The sound that should have come from all around them. But it didn’t.
It came from behind.
And it stayed there. The distance between them and the sound grew, and for the second time in too short a time Albert forced himself to open his eyes. To sit straight. To look around.
Leo’s gaze was fixed in the rear-view mirror.
His hands were clamped to the wheel. The road in front of them was empty.
They’d made it through the intersection.
Far behind them they could make out the black Audi that had followed them up from the garage. It had tried to speed through the crossing just like Leo, but it hadn’t succeeded. Everything in front of the windscreen looked like a discarded piece of foil, one of the wheels had collapsed leaving the whole car sloping towards the ground, and seamlessly close to it was a grey taxi with its front embedded so deep in the Audi it was impossible to tell where one car ended and the other one began.
‘Well done,’ said Albert. And then: ‘Never, ever do it again.’
Leo nodded.
And they pushed on.
Didn’t speak until they’d driven for a long time.
On the dashboard in front of them lay the yellow envelope.
Vibrating against the windscreen with every bump in the road.
And Albert didn’t take his eyes off it once.
42
Connors walked up the narrow, twisting passageway, his head bent to avoid striking the low ceiling, hurried steps along the spiral staircase.
On the open
courtyard outside, the helicopter waited, ready for departure, the clatter of rotors between stone walls hitting him like a rumbling echo as he stepped out into the evening air.
The crew-cut pilot sat behind the controls.
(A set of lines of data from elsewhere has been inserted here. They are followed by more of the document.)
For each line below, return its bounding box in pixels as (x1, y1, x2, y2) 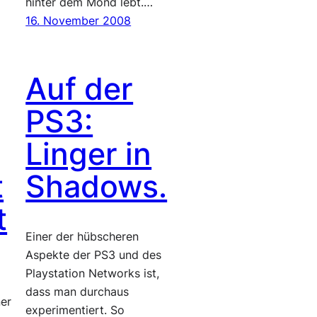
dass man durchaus (25, 284, 129, 299)
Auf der (25, 70, 134, 107)
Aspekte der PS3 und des (25, 248, 162, 262)
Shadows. (25, 168, 168, 204)
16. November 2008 (25, 14, 132, 28)
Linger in (25, 135, 152, 172)
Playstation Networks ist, (25, 266, 160, 280)
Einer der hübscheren (25, 229, 139, 243)

Drumming his fingers against the levers the way he always did, as if he was the one with the critical mission rather than Connors. He waited impatiently as his superior took a seat, and then they rose into the dark sky, the castle shrinking beneath them, ultimately vanishing behind the mountains as they turned out over the valley and headed west.
The castle.
It had been the topic of more discussions than he wanted to remember.
There were so many reasons for them to stay; the place was hard to reach and few even knew it existed.
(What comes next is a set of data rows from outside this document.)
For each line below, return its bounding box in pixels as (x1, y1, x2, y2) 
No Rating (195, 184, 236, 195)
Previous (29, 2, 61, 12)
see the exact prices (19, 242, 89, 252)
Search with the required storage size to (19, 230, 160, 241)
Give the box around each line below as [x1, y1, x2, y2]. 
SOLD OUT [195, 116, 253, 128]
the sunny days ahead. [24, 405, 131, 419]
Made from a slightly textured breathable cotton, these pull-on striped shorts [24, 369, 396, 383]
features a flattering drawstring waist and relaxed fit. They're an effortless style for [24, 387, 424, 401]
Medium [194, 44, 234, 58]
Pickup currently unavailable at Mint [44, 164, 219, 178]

It seemed secure. But seemed wasn’t enough. It was hidden and protected, true, but it wasn’t completely impossible to get there. And they would only be getting one chance, and then seemed wouldn’t cut it.
What they needed was a place where the epidemic couldn’t go.
Where no one could come, and that could be moved if somebody tried.
Now that place was ready and waiting. Their cargo bay was loaded with equipment and material to be delivered to the base, and this was just the first trip of many that Connors would have to make over the next couple of days.
He didn’t like it. But things were what they were.
From the air, everything looked normal. The landscape lay below them like a billowing model railway, silent and still and secure. And yet, somewhere, in one of those houses, someone would soon start coughing. A soft tickly cough that would feel like the beginnings of a cold, but that would prove to be something much, much worse.
It wasn’t right to give up. At least, he ought to try.
But he couldn’t.
The decision wasn’t Connors’ to make. The protocols would dictate what he did next, and it didn’t matter who had written them. People would die but there was nothing to do about it, he was part of a process and all he could do were the things that had already been decided.